Feb 13 2006
Researchers in the U.S. say that deleting a specific gene in the brain of mice that have been conditioned to be depressed, has the same effect as antidepressants.
Dr. Eric Nestler, chairman of psychiatry at the University of Texas Southwestern Medical Center and the study's senior author, says that disabling a memory molecule in the brain lifts depression in mice as effectively as using antidepressants.
It seems the depressed mice became more sociable when researchers deleted a memory molecule from their brains; scientists say they believe the finding might help treat human conditions such as social phobia and post-traumatic stress.
According to Dr Olivier Berton the report's lead author, they targeted a molecule in a section of the brain known to be related to sensations of pleasure and danger, often called the reward pathway, which has been studied in relation to drugs that are abused.
Deleting the molecule from this part of the brain meant that the mice were never depressed and fearful, Berton says, even though conditions were set up that normally would make them run and hide.
Mice are normally considered to be social animals, easily approaching and greeting unfamiliar mice.
But it seems that when strange mice are aggressive, a mouse over time becomes timid and withdrawn.
Giving the timid mice antidepressants such as Prozac improves their behavior, but so does deleting a gene called BDNF, which helps regulate the release of the neurotransmitter dopamine, a key substance that carries signals from one nerve cell to another, in the brain's reward pathway.
Dr. Nestler and his colleagues exposed mice to daily bouts of "social defeat," in which they encountered aggressive mice that overcame them in fights.
This training went on for 10 days.
The mice eventually became "defeated," no longer approaching unfamiliar mice, and four weeks later, the defeated mice still avoided other mice, not only their former bullies but even smaller and more docile mice.

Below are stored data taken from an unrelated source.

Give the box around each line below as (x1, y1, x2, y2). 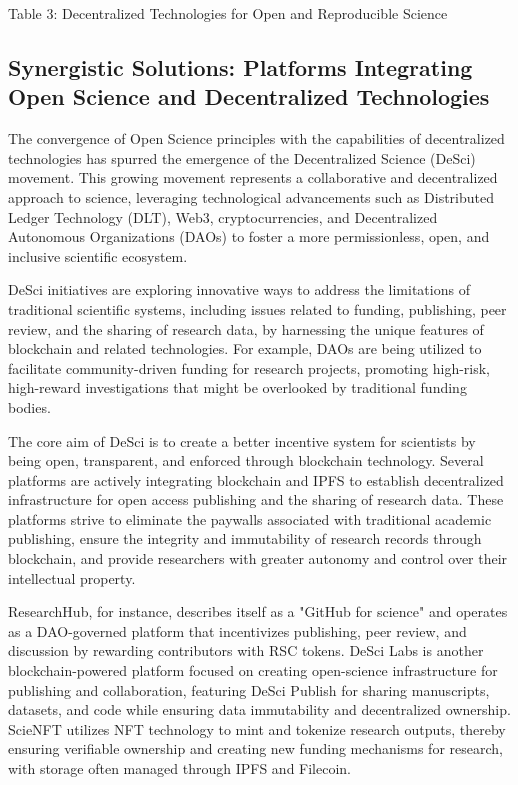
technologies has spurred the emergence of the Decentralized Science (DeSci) (8, 147, 476, 168)
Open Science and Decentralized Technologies (8, 81, 490, 112)
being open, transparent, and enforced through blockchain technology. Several (8, 450, 484, 471)
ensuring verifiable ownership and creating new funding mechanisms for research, (8, 738, 503, 759)
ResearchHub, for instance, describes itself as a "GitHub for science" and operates (8, 601, 508, 622)
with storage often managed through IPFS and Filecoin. (8, 758, 351, 778)
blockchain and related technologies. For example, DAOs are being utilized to (8, 338, 482, 359)
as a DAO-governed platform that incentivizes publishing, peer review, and (8, 620, 467, 641)
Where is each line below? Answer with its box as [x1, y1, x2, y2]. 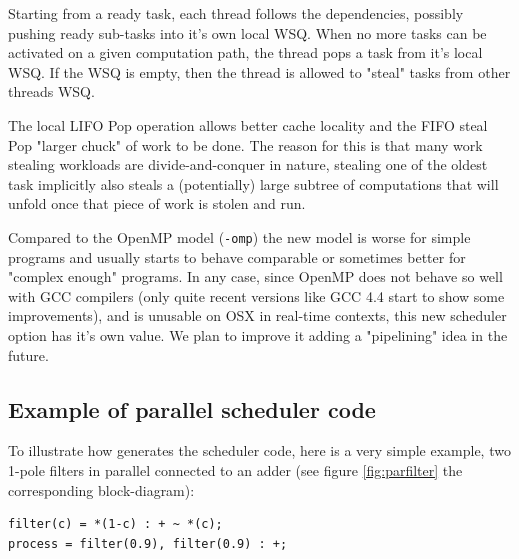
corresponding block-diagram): [8, 479, 195, 500]
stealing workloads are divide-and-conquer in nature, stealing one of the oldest [8, 154, 488, 175]
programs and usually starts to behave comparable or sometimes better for [8, 246, 466, 267]
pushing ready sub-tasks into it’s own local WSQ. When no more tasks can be [8, 22, 487, 43]
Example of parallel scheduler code [8, 393, 376, 424]
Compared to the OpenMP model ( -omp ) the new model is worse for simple [8, 226, 471, 247]
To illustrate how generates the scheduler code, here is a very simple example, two [8, 440, 511, 461]
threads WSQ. [8, 81, 95, 102]
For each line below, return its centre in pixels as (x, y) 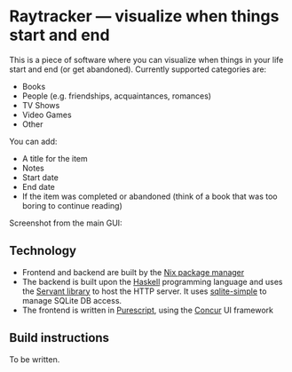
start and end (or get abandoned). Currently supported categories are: (138, 69)
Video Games (47, 115)
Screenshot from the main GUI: (66, 223)
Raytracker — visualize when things (144, 16)
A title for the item (55, 158)
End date (39, 186)
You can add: (33, 141)
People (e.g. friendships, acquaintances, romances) (116, 96)
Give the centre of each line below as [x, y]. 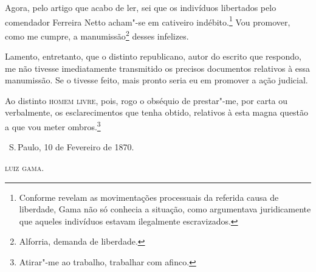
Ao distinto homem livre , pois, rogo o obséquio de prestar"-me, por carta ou [146, 100]
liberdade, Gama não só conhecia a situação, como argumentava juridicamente [165, 209]
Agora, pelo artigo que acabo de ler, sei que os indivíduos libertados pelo [141, 7]
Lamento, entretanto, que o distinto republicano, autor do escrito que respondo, [153, 56]
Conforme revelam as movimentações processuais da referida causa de [149, 197]
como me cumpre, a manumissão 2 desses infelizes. [97, 35]
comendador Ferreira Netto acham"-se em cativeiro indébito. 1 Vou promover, [148, 21]
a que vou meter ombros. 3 [53, 126]
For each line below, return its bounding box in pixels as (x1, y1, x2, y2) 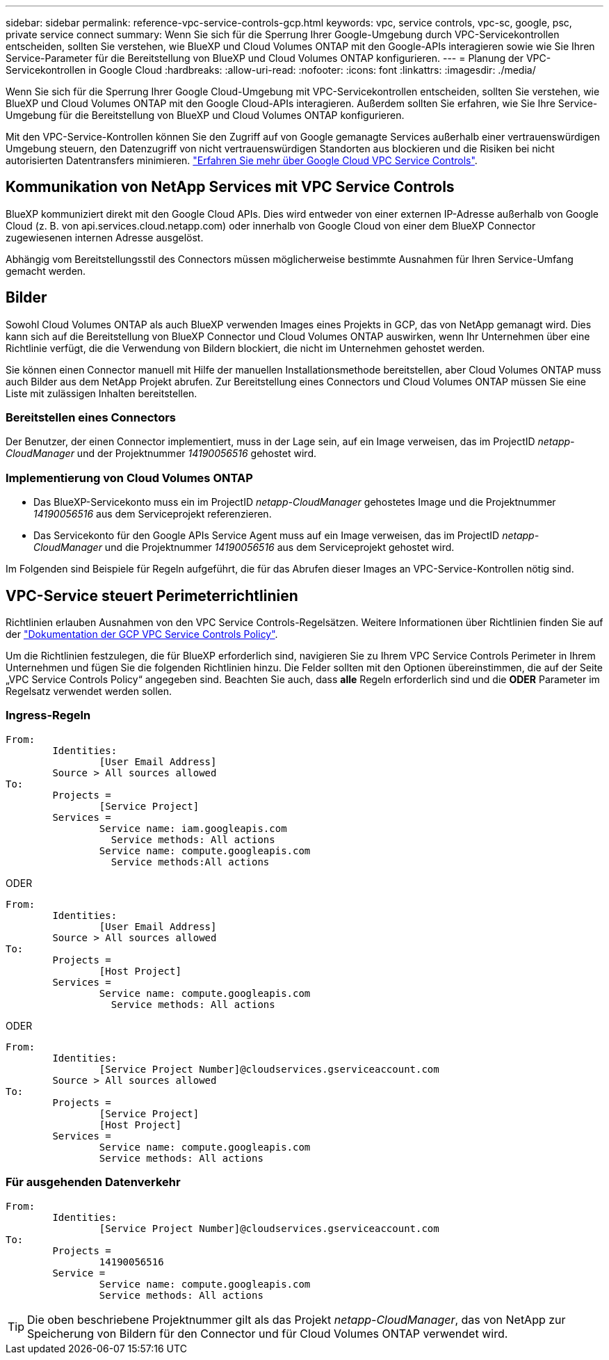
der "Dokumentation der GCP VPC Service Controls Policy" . (6, 628, 278, 641)
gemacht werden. (6, 264, 86, 277)
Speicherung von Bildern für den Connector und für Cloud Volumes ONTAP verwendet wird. (27, 1326, 508, 1341)
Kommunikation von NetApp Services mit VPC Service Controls (6, 178, 455, 196)
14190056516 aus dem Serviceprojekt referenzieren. (33, 508, 272, 520)
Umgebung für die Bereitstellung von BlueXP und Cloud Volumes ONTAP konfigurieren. (6, 109, 405, 121)
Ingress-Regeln (6, 708, 91, 723)
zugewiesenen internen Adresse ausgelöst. (6, 231, 204, 243)
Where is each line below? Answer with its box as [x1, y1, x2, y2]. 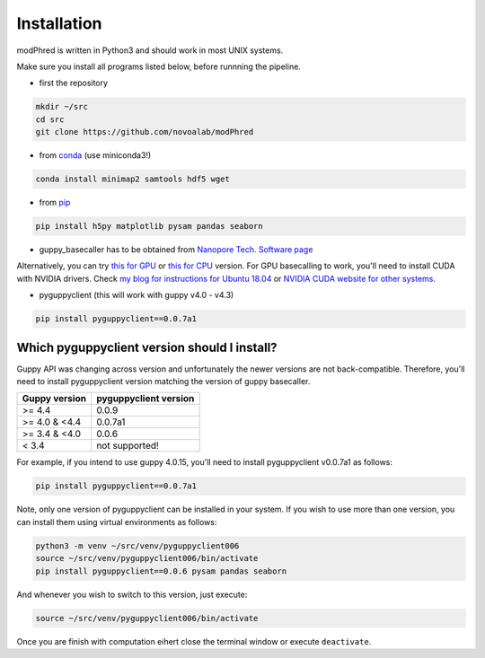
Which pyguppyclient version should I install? [16, 339, 278, 355]
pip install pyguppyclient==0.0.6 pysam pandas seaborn [35, 566, 287, 576]
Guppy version [22, 392, 87, 405]
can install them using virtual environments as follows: [16, 516, 217, 527]
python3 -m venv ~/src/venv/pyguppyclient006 [35, 540, 240, 551]
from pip [39, 197, 71, 208]
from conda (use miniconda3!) [39, 150, 152, 161]
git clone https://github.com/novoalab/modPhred [35, 127, 254, 137]
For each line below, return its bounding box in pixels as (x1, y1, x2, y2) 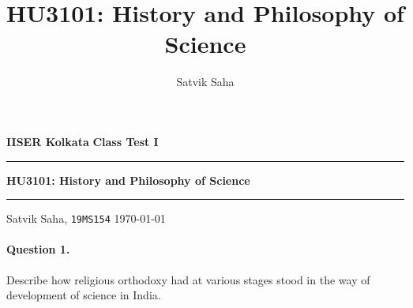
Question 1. (6, 241, 70, 257)
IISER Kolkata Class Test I (6, 133, 159, 149)
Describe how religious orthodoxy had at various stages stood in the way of (6, 271, 370, 287)
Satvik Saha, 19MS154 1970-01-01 (6, 210, 166, 227)
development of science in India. (6, 287, 161, 303)
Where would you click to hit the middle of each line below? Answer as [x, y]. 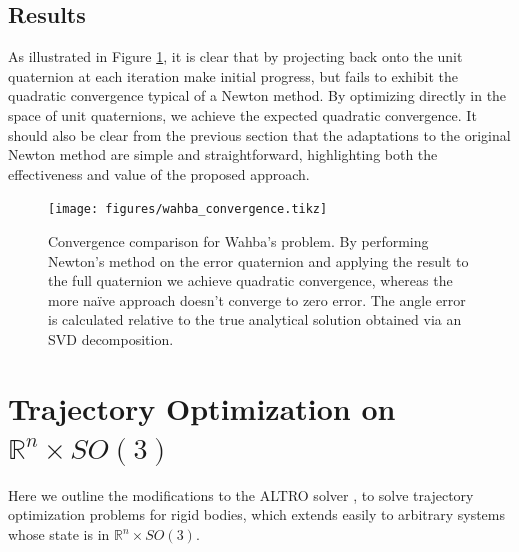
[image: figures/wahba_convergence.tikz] [188, 209]
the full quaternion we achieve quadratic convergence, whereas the [250, 280]
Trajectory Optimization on [202, 407]
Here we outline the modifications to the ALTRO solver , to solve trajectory [241, 494]
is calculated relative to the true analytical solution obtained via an [255, 319]
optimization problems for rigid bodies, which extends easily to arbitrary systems [257, 514]
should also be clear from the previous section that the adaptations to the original [259, 134]
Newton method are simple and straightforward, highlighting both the [223, 154]
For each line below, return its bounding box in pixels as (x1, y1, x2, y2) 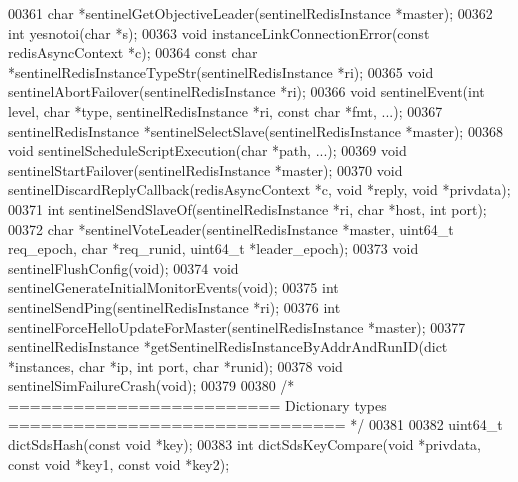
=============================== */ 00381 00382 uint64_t (8, 414, 503, 435)
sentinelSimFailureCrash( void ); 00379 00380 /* (8, 375, 295, 396)
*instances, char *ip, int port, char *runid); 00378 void (8, 355, 343, 376)
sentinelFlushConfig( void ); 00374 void (8, 257, 239, 278)
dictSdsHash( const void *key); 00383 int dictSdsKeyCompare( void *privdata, (8, 434, 481, 455)
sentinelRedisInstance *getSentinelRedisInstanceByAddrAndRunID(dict (8, 336, 448, 357)
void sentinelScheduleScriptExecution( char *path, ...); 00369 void (8, 140, 407, 161)
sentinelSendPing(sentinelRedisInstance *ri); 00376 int (8, 296, 341, 317)
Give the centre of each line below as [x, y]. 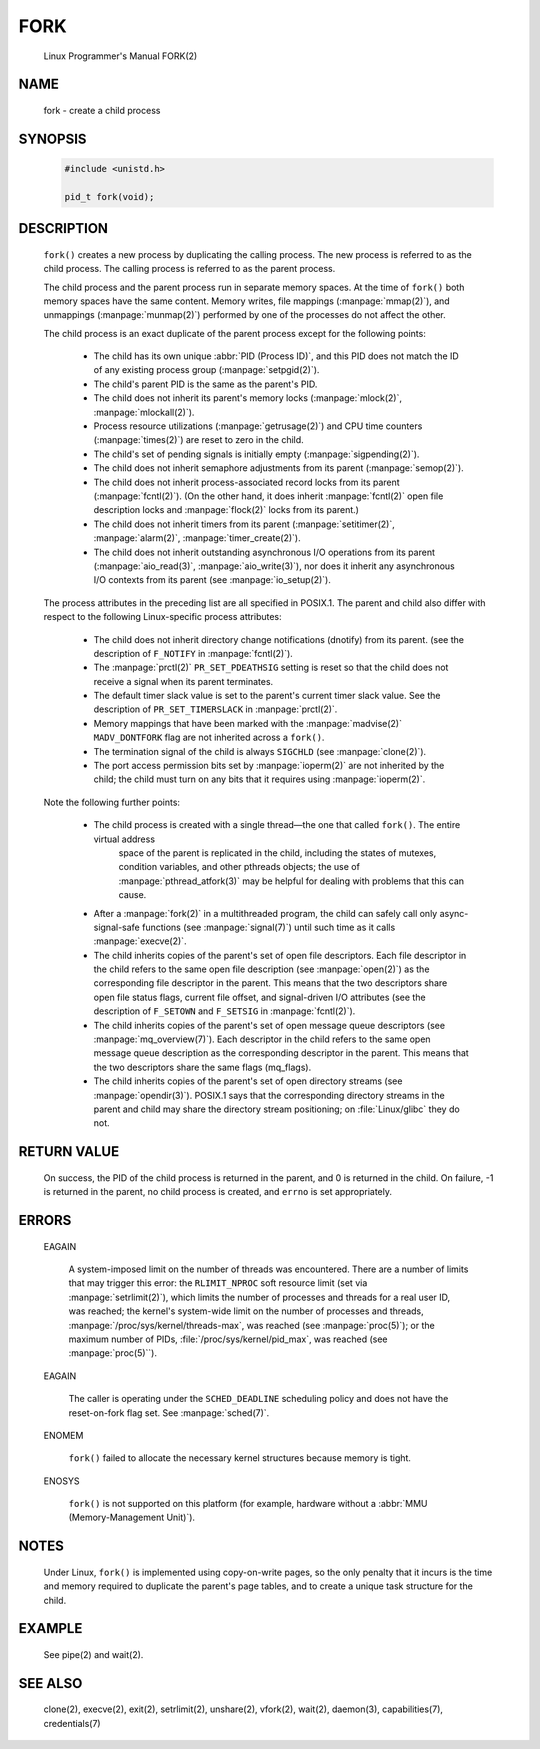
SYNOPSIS [52, 138]
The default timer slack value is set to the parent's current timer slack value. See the [267, 696]
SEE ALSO [50, 1683]
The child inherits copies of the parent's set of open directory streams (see [248, 1081]
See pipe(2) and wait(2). [93, 1655]
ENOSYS [61, 1481]
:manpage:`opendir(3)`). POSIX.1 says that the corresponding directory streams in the [269, 1095]
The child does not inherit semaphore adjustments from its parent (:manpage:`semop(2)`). [278, 468]
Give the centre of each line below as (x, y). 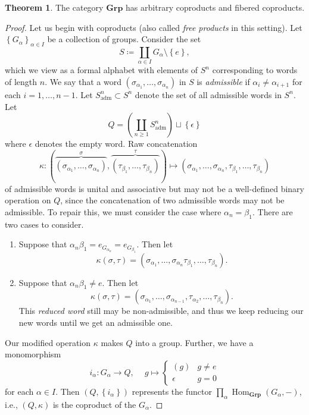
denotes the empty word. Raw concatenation (116, 144)
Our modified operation (48, 342)
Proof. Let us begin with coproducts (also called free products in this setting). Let (154, 27)
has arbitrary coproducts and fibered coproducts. (215, 7)
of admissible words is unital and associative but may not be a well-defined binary (154, 188)
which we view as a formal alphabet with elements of (102, 70)
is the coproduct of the (94, 404)
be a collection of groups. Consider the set (124, 39)
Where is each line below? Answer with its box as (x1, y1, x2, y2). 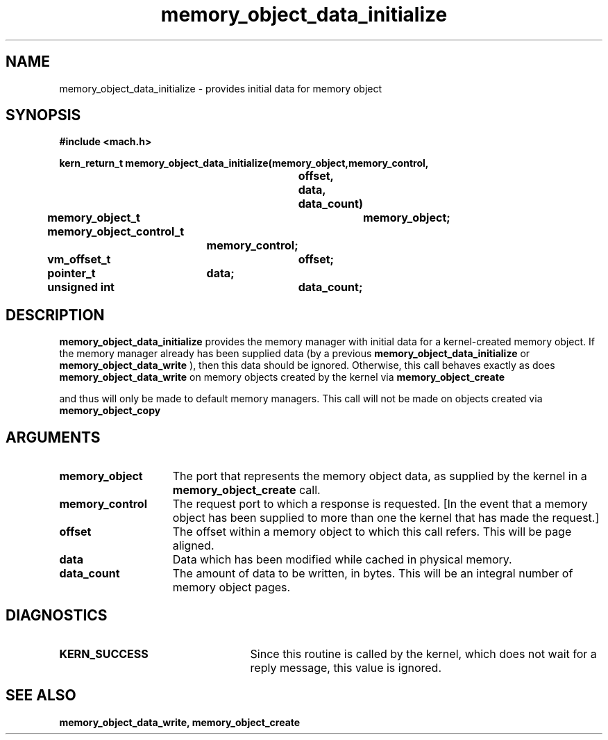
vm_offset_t (47, 252, 111, 267)
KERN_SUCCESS (59, 646, 149, 661)
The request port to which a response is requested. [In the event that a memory (172, 497, 588, 511)
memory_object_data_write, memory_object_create (59, 716, 301, 728)
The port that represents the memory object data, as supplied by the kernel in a (172, 469, 587, 484)
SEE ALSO (6, 686, 76, 705)
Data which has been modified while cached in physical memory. (172, 552, 512, 567)
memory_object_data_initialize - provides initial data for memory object (59, 82, 382, 94)
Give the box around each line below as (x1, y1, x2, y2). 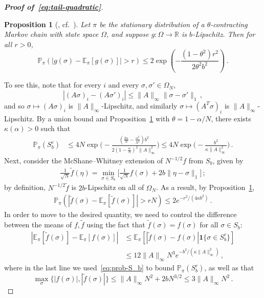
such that (40, 123, 71, 134)
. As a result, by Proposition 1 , (156, 182, 255, 193)
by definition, (4, 182, 46, 193)
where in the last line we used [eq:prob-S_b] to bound (4, 262, 175, 273)
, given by (212, 155, 244, 165)
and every (108, 79, 139, 90)
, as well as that (204, 262, 254, 273)
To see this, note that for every (4, 79, 101, 90)
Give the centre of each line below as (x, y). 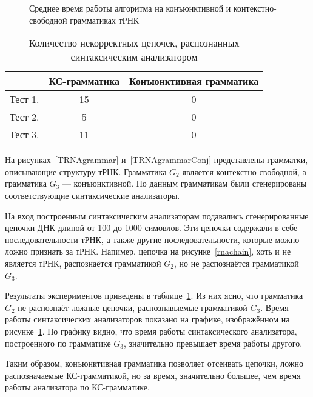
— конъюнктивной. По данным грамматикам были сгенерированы (184, 183)
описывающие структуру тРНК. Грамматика (86, 171)
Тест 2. (25, 117)
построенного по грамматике (58, 343)
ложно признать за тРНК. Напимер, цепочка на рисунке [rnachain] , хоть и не (148, 251)
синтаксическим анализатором (134, 57)
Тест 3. (25, 135)
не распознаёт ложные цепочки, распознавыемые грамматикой (133, 307)
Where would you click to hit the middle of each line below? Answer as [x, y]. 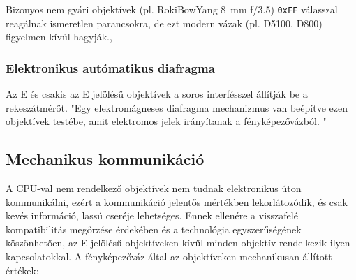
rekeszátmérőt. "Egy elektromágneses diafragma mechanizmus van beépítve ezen [177, 107]
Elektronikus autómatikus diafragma [110, 67]
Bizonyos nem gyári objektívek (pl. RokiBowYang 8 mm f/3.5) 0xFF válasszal [172, 9]
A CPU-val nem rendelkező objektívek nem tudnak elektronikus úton [154, 188]
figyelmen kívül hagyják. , [59, 37]
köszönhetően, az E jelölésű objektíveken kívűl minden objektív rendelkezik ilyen [178, 243]
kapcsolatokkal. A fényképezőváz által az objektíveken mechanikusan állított [169, 257]
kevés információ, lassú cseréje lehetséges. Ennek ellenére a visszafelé [152, 215]
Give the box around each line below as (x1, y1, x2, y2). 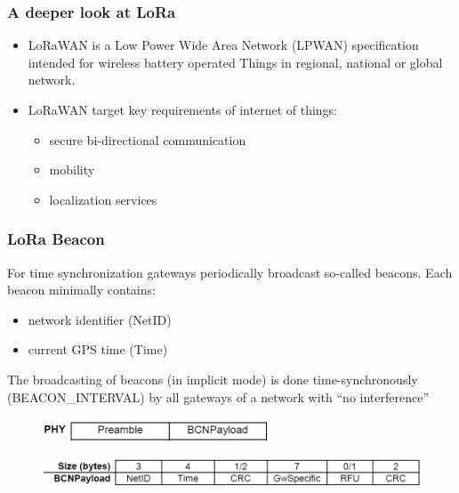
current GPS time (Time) (28, 340, 168, 359)
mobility (49, 160, 95, 179)
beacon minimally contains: (7, 280, 156, 299)
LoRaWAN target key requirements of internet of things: (28, 101, 337, 118)
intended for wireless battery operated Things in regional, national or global (28, 53, 443, 71)
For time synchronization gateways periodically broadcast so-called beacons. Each (7, 263, 453, 281)
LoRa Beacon (7, 228, 105, 250)
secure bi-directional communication (49, 130, 246, 149)
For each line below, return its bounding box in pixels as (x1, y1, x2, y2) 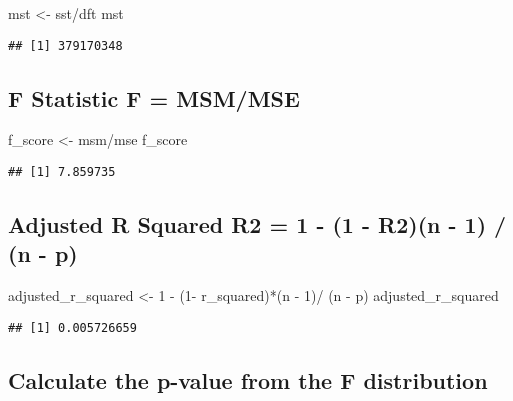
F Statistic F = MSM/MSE (8, 82, 300, 113)
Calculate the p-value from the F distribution (8, 364, 488, 395)
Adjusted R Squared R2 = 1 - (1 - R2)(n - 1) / (8, 209, 507, 240)
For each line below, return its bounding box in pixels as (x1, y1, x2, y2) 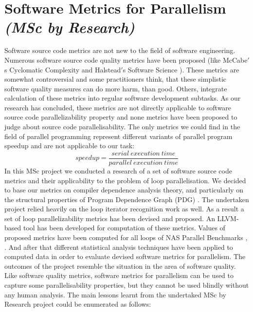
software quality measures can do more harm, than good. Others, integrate (4, 83, 227, 93)
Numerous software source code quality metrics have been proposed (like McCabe (4, 54, 248, 65)
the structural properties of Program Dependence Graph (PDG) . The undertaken (4, 194, 249, 204)
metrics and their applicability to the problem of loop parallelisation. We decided (4, 175, 246, 185)
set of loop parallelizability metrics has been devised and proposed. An (4, 213, 215, 223)
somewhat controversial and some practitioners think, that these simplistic (4, 74, 227, 84)
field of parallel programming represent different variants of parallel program (4, 131, 233, 141)
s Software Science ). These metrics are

However when given the antidepressant drugs Prozac or Tofranil, the defeated mice's social interaction improved.
Dr. Nestler says the important point is that the antidepressant worked over a long period, not just short-term, thus resembling human treatment.
The researchers hypothesized that the ventral tegmental area may be the source of BDNF in the nucleus accumbens and that this BDNF is important in shaping behavior. To test the theory, the researchers used viral gene transfer to delete the BDNF gene in the ventral tegmental area.
Mice lacking the gene did not become depressed when exposed to bullies, showing that BDNF signals from the ventral tegmental area to the nucleus accumbens are critical for animals to learn aspects of social experiences.
The loss of withdrawn behavior in mice lacking the BDNF gene echoes the behavior of mice treated with antidepressants, the researchers said.
Moreover, removal of the BDNF gene induced many of the same long-lasting changes in the nucleus accumbens as caused by chronic antidepressant treatment.
Deleting the molecule involved anesthetizing the mice, then injecting this very specific part of their brains with a virus that disables the molecule.
Berton says this kind of technique has been used experimentally in research into Parkinson's disease, and they believe that BDNF is essential in shaping changes in nerve pathways and behavior associated with social stress.
The next step says Dr.Berton, is to record the electrical activity of brain cells in the reward pathway in the mice as they undergo these tasks.